- REQUIRED WORK
All lines from the one containing "Can I post images?" to the end of the data below are to be returned exactly, both ends included, with nothing added.

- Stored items
# # #

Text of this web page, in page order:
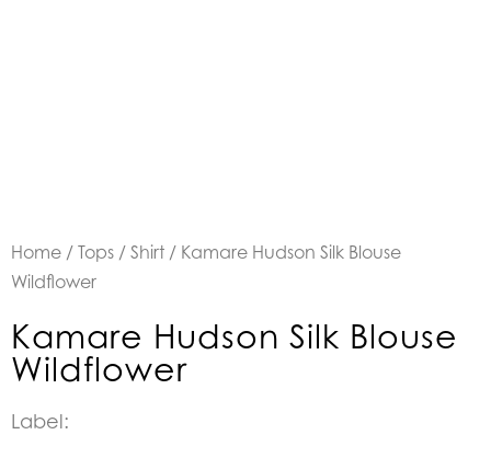
Home / Tops / Shirt / Kamare Hudson Silk Blouse
Wildflower
Kamare Hudson Silk Blouse
Wildflower
Label:
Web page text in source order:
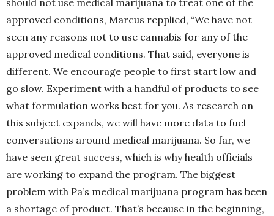
should not use medical marijuana to treat one of the
approved conditions, Marcus repplied, “We have not
seen any reasons not to use cannabis for any of the
approved medical conditions. That said, everyone is
different. We encourage people to first start low and
go slow. Experiment with a handful of products to see
what formulation works best for you. As research on
this subject expands, we will have more data to fuel
conversations around medical marijuana. So far, we
have seen great success, which is why health officials
are working to expand the program. The biggest
problem with Pa’s medical marijuana program has been
a shortage of product. That’s because in the beginning,
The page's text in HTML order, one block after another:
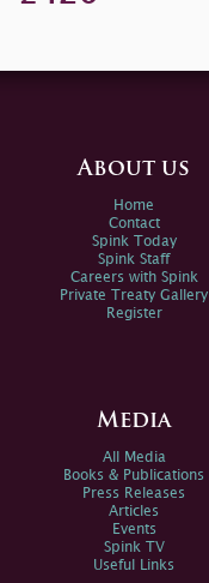
About us
Home
Contact
Spink Today
Spink Staff
Careers with Spink
Private Treaty Gallery
Register
Media
All Media
Books & Publications
Press Releases
Articles
Events
Spink TV
Useful Links
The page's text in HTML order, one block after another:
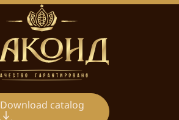
Download catalog
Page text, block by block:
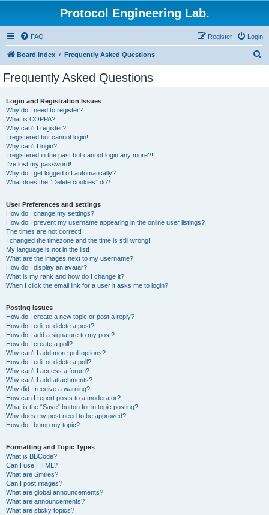
Protocol Engineering Lab.
FAQ Login
Register
Board index Frequently Asked Questions
Frequently Asked Questions
Login and Registration Issues
Why do I need to register?
What is COPPA?
Why can’t I register?
I registered but cannot login!
Why can’t I login?
I registered in the past but cannot login any more?!
I’ve lost my password!
Why do I get logged off automatically?
What does the “Delete cookies” do?
User Preferences and settings
How do I change my settings?
How do I prevent my username appearing in the online user listings?
The times are not correct!
I changed the timezone and the time is still wrong!
My language is not in the list!
What are the images next to my username?
How do I display an avatar?
What is my rank and how do I change it?
When I click the email link for a user it asks me to login?
Posting Issues
How do I create a new topic or post a reply?
How do I edit or delete a post?
How do I add a signature to my post?
How do I create a poll?
Why can’t I add more poll options?
How do I edit or delete a poll?
Why can’t I access a forum?
Why can’t I add attachments?
Why did I receive a warning?
How can I report posts to a moderator?
What is the “Save” button for in topic posting?
Why does my post need to be approved?
How do I bump my topic?
Formatting and Topic Types
What is BBCode?
Can I use HTML?
What are Smilies?
Can I post images?
What are global announcements?
What are announcements?
What are sticky topics?

# # #

- WRITTEN REPLY
Can I post images?
What are global announcements?
What are announcements?
What are sticky topics?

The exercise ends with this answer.